:: MATERIAL SHOWN ::

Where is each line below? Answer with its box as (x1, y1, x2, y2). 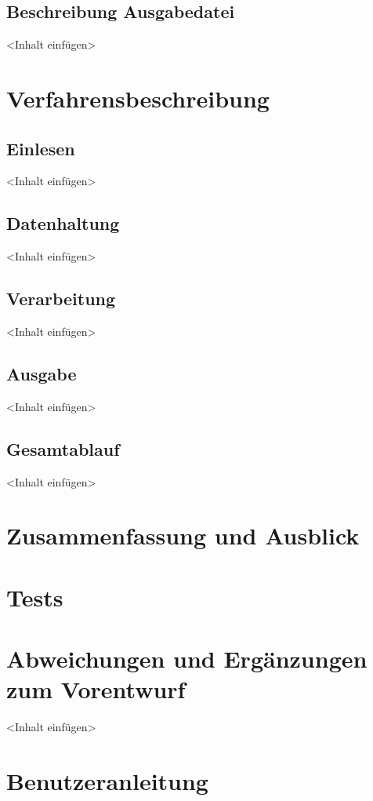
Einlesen (6, 136, 75, 160)
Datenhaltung (6, 211, 120, 235)
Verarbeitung (6, 286, 116, 311)
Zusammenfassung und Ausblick (6, 519, 360, 552)
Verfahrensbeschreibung (6, 82, 270, 114)
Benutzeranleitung (6, 765, 208, 796)
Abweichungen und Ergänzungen (6, 643, 368, 675)
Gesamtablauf (6, 436, 120, 461)

:::

TASK GOAL
Could you reproduce the records above exactly, leaving out every picture?

RESULT OF THE EXERCISE
Where is each line below? Answer with its box as (x1, y1, x2, y2). 
Einlesen (6, 136, 75, 160)
Datenhaltung (6, 211, 120, 235)
Verarbeitung (6, 286, 116, 311)
Zusammenfassung und Ausblick (6, 519, 360, 552)
Verfahrensbeschreibung (6, 82, 270, 114)
Benutzeranleitung (6, 765, 208, 796)
Abweichungen und Ergänzungen (6, 643, 368, 675)
Gesamtablauf (6, 436, 120, 461)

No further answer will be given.